Just the Ticket #48: Do You Have the Time?

Before I get into today's reviews, I thought I'd share some Piece Offerings with you. While I was going through my old posts looking for reviews to link to for The Skeleton Key and The Station Agent in the last issue of Just the Ticket, I came across a couple of posts that were blocked for inappropriate content based on their titles, and I'm going to link to them here to give you a laugh or two:
  1. A throwback to my college days with SW@ Ticket Archive #37, titled "Incredibly Long": Blogger automatically thinks it has something to do with Viagra or Ron Jeremy, but it's really a review of Disney/Pixar's The Incredibles, regarding the film's excessive running time.
  2. Now we go from long to short with SW@ Ticket Archive #29, titled "A Critical Quickie", which has absolutely nothing to do with sex. Rather, it is a pair of movie reviews too brief and simple to be fledged out into full-length rants.
There may be more out there, since I have yet to check all of my nearly 200 Blogger posts for instances of computerized Puritanism, but that's the long and short of it.
Since I'm skating on thin ice with those "inappropriate" post titles, let's keep skating on to today's review: a movie that critics say has "a crime tale with twists worthy of Hitchcock and dialogue worthy of the Coen Brothers."

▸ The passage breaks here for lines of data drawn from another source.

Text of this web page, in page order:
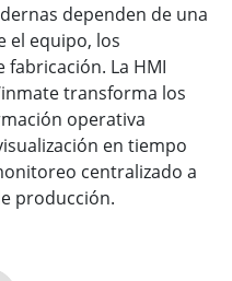
dependen de una
el equipo, los
fabricación. La HMI
transforma los
operativa
en tiempo
centralizado a
producción.
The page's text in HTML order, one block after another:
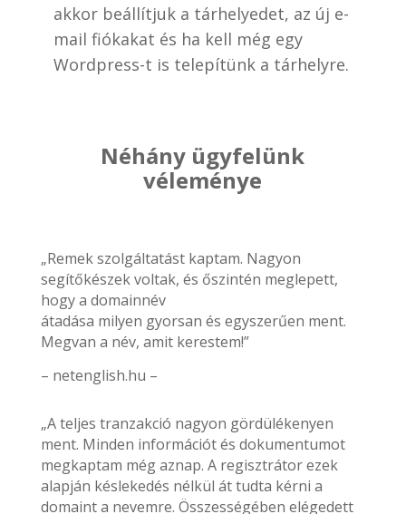
akkor beállítjuk a tárhelyedet, az új e-
mail fiókakat és ha kell még egy
Wordpress-t is telepítünk a tárhelyre.
Néhány ügyfelünk
véleménye
„Remek szolgáltatást kaptam. Nagyon
segítőkészek voltak, és őszintén meglepett,
hogy a domainnév
átadása milyen gyorsan és egyszerűen ment.
Megvan a név, amit kerestem!”
– netenglish.hu –
„A teljes tranzakció nagyon gördülékenyen
ment. Minden információt és dokumentumot
megkaptam még aznap. A regisztrátor ezek
alapján késlekedés nélkül át tudta kérni a
domaint a nevemre. Összességében elégedett
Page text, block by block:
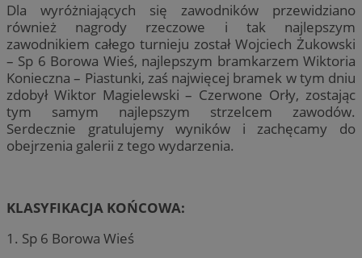
Dla wyróżniających się zawodników przewidziano
również nagrody rzeczowe i tak najlepszym
zawodnikiem całego turnieju został Wojciech Żukowski
– Sp 6 Borowa Wieś, najlepszym bramkarzem Wiktoria
Konieczna – Piastunki, zaś najwięcej bramek w tym dniu
zdobył Wiktor Magielewski – Czerwone Orły, zostając
tym samym najlepszym strzelcem zawodów.
Serdecznie gratulujemy wyników i zachęcamy do
obejrzenia galerii z tego wydarzenia.
KLASYFIKACJA KOŃCOWA:
1. Sp 6 Borowa Wieś
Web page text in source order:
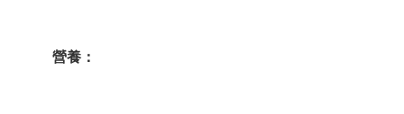
營養：

I don't place much stock in anything produced by the minds of the above-surname'd Joel and Ethan, as their output usually has a mish-mosh of famous people doing a lot of weird, inexplicable, unexplained, stupid things for nigh on two hours of dialogue-heavy film that end with nothing particularly resolute having come of their efforts. At least with No Country For Old Men, they had the decency to shell out a villain with personality and a respectable amount of mass murder before boring me to death.
Thin Ice, not a Coen brainchild, provides closure while still living up to the truth of the critical statement on its cover.
Greg Kinnear, successful insurance salesman and native bullshit artist, is the picture of irony, so focused on exploiting the better natures of his clients that he assumes the marks in question are as honest as the day is long (which is funny because the day is actually shorter in Wisconsin than in places farther south).
On a chance encounter with an elderly client (played by Kinnear's Little Miss Sunshine co-star Alan Arkin), the unlikeable lout hatches a plan to save his failed marriage and pay his way out of the Cheesehead State by stealing and selling the old man's $30,000 antique violin.
Enter Billy Crudup's (Public Enemies) corrupt security consultant, looking and acting like a young Christian Bale on too much cocaine, competently filling the role of the intrusive, unstable sidekick who wants an increasingly bigger piece of the score in exchange for his silence, and turning Thin Ice into a child of Fargo gone too far and A Simple Plan gone horribly awry (but ultimately in a good way).
Wait, did I just write "increasingly bigger?" I guess I deviated from the review for a second to describe the recent growth of the Department of Redundancy Department. If we cooperate together in pairs of two to make sure it never happens again, it'll be a win-win for both of us.
Thin Ice isn't anything you haven't seen before, or can't see coming for that matter, if you watch a lot of heist- or long-con-based movies, but no less engaging thanks to the huge, abrasive personalities set forth by Kinnear and Crudup.
B

Last issue explored all the wrong uses of God in cinema, but next issue looks to make amends with a review of the true story, Machine Gun Preacher. Stay tuned as always, and beware of rich men without wristwatches.

All's well that ends well,
and good intentions pave the road to Hell.
Bury him now before he starts to smell,
but a death kept secret still spoils the well.
You can't quench your thirst on the road to Hell.

Ooh, that smell!
Is that sulfur that I smell?
You can't cool your heels on the road to Hell.